Distribution of minimum of Uniform products

Question

I've been stuck on this question for a while.

{$U_{i}$ iid, Uniform(0,1)
$V_{n} = \prod_{1}^{n} U_i$, n = 1, 2,...
$N = \min \{k: V_k < 0.1\} $
Find the distribution of $N$

I know that this is supposed to be related somehow to a poisson distribution based off of other things that I have learnt, but that was with the summation of uniform distributions, not the product. I honestly just don't know where to begin. Any help would be very much appreciated!

Answer 1

Rewrite $N$ as $N=\min\{k:S_k>c\}$ where $S_k=-\ln V_k=-\sum\limits_{i=1}^k \ln U_i$ and $c=-\ln(0.1)$.

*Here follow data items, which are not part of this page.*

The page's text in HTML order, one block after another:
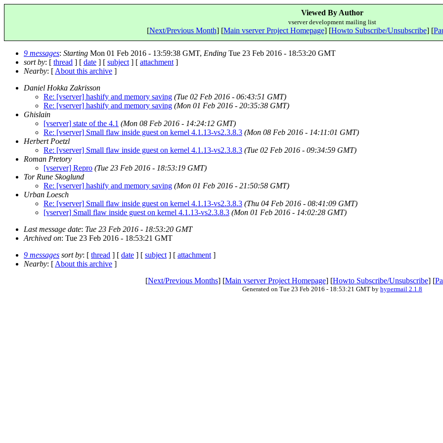
Viewed By Author
vserver development mailing list
[Next/Previous Month] [Main vserver Project Homepage] [Howto Subscribe/Unsubscribe] [
9 messages: Starting Mon 01 Feb 2016 - 13:59:38 GMT, Ending Tue 23 Feb 2016 - 18:53:20 GMT
sort by: [ thread ] [ date ] [ subject ] [ attachment ]
Nearby: [ About this archive ]
Daniel Hokka Zakrisson
Re: [vserver] hashify and memory saving (Tue 02 Feb 2016 - 06:43:51 GMT)
Re: [vserver] hashify and memory saving (Mon 01 Feb 2016 - 20:35:38 GMT)
Ghislain
[vserver] state of the 4.1 (Mon 08 Feb 2016 - 14:24:12 GMT)
Re: [vserver] Small flaw inside guest on kernel 4.1.13-vs2.3.8.3 (Mon 08 Feb 2016 - 14:11:01 GMT)
Herbert Poetzl
Re: [vserver] Small flaw inside guest on kernel 4.1.13-vs2.3.8.3 (Tue 02 Feb 2016 - 09:34:59 GMT)
Roman Pretory
[vserver] Repro (Tue 23 Feb 2016 - 18:53:19 GMT)
Tor Rune Skoglund
Re: [vserver] hashify and memory saving (Mon 01 Feb 2016 - 21:50:58 GMT)
Urban Loesch
Re: [vserver] Small flaw inside guest on kernel 4.1.13-vs2.3.8.3 (Thu 04 Feb 2016 - 08:41:09 GMT)
[vserver] Small flaw inside guest on kernel 4.1.13-vs2.3.8.3 (Mon 01 Feb 2016 - 14:02:28 GMT)
Last message date: Tue 23 Feb 2016 - 18:53:20 GMT
Archived on: Tue 23 Feb 2016 - 18:53:21 GMT
9 messages sort by: [ thread ] [ date ] [ subject ] [ attachment ]
Nearby: [ About this archive ]
[Next/Previous Months] [Main vserver Project Homepage] [Howto Subscribe/Unsubscribe] [
Generated on Tue 23 Feb 2016 - 18:53:21 GMT by hypermail 2.1.8

Then for $k\in \mathbb N$, $$\color{blue}{P(N-1\ge k)}=P(N>k)=P(S_1\le c,S_2\le c,\ldots,S_k\le c)=\color{green}{P(S_k\le c)}$$

Now $S_k$ is the sum of i.i.d Exponential$(1)$ variables $-\ln U_i$, so that $S_k$ has a certain Gamma distribution. Finally recall the Gamma-Poisson relationship.